Natural compound may enhance chemotherapy for aggressive leukemia

A laboratory study involving scientists from the University of Surrey and other institutions reports promising results for treating KMT2A‑rearranged acute myeloid leukaemia (KMT2A‑r AML), an aggressive form of the disease.

The research, led by Yoana Arroyo‑Berdugo and colleagues and published online ahead of print in the British Journal of Pharmacology in August 2025 (DOI: 10.1111/bph.70158), examines the effects of forskolin, a natural compound derived from the plant Coleus forskohlii, on KMT2A‑r AML cells.

According to the study and a summary from the University of Surrey, forskolin activates Protein Phosphatase 2A (PP2A) and reduces the expression of several cancer‑linked genes, including MYC, HOXA9 and HOXA10, in KMT2A‑r AML cells. This combination of actions was found to arrest proliferation and induce cell death in these leukaemia cells, indicating direct anti‑leukaemic activity.

The researchers also identified a notable additional effect. In KMT2A‑r AML cell lines and patient‑derived xenograft models, forskolin increased sensitivity to daunorubicin, a standard chemotherapy drug used to treat AML. The study reports that this chemosensitising effect did not depend on PP2A activation or on increased cyclic AMP levels.
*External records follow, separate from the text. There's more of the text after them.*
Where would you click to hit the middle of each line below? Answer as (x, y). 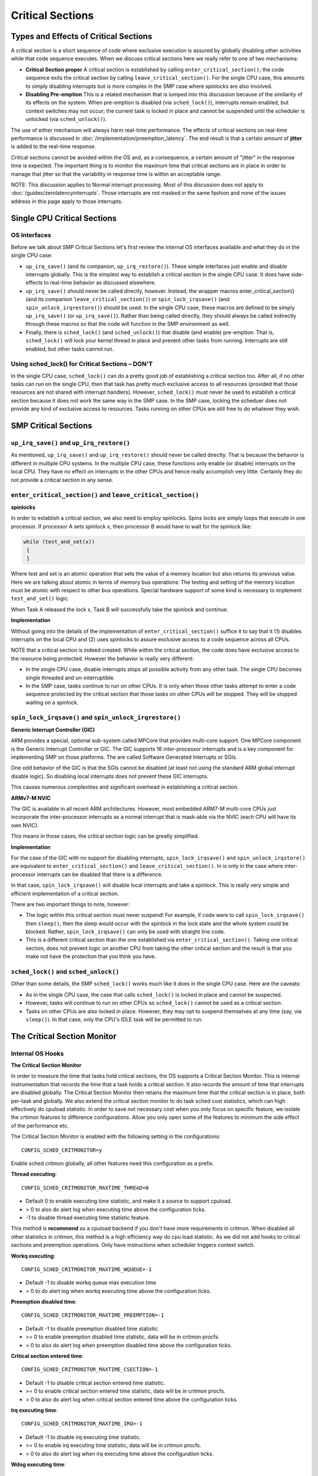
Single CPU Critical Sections (64, 218)
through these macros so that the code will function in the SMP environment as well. (128, 324)
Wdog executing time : (38, 1464)
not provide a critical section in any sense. (62, 480)
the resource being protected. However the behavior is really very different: (102, 658)
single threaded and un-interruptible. (70, 677)
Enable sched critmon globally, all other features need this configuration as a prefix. (112, 1163)
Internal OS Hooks (37, 1053)

Instead, forskolin was found to raise the intracellular accumulation of daunorubicin by inhibiting the drug efflux pump P‑glycoprotein 1 (also known as a multidrug resistance protein), which cancer cells use to expel chemotherapy drugs.
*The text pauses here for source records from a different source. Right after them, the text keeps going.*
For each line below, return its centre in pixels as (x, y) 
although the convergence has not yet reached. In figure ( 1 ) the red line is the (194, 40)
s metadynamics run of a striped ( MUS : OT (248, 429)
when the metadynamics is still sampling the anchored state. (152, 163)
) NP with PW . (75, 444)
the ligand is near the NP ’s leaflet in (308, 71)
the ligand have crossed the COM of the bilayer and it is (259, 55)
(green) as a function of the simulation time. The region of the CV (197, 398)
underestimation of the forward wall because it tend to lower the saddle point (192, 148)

In comments released by the University of Surrey and reproduced by outlets including Medical Xpress and ecancer, Dr Maria Teresa Esposito, Senior Lecturer in Biochemistry at the University of Surrey and a co‑author of the paper, said: "Our findings have highlighted an exciting dual mechanism of action for forskolin. Not only does it have direct anti‑leukaemic effects, but it also acts as a powerful enhancer to conventional chemotherapy. Combining forskolin with daunorubicin could lead to a more effective treatment strategy, potentially allowing for lower doses of chemotherapy and reducing the severe side effects often associated with AML treatments."

The work was supported by funding from Leukaemia UK, as noted in the journal article and institutional summaries. Additional support came from the Institute of Biomedical Science, the University of Roehampton and the University of Surrey. Collaborators on the study are affiliated with institutions including the University of Roehampton, the University of West London, Brunel University London, the Centre for Genomic Regulation in Barcelona, CEINGE Biotecnologie Avanzate in Naples, Pompeu Fabra University in Barcelona, the Great Ormond Street Institute of Child Health at UCL, Barts Cancer Institute at Queen Mary University of London and the University of Surrey.

In a statement carried by Medical Xpress, Dr Simon Ridley, director of research and advocacy at Leukaemia UK, described the potential implications of the research. He said that acute myeloid leukaemia is one of the most aggressive and deadly cancer types and that studies such as this deepen understanding of KMT2A‑rearranged AML while opening the door to potentially kinder, more effective treatments. He linked work of this kind to Leukaemia UK's goal of helping to double the five‑year survival rate for AML over the next decade.

The authors and the University of Surrey emphasise that the current findings come from preclinical experiments in cell lines and animal models. While the results support further investigation of forskolin, particularly in combination with daunorubicin, additional studies, including clinical trials, would be needed to determine whether this approach is safe and effective for patients with AML.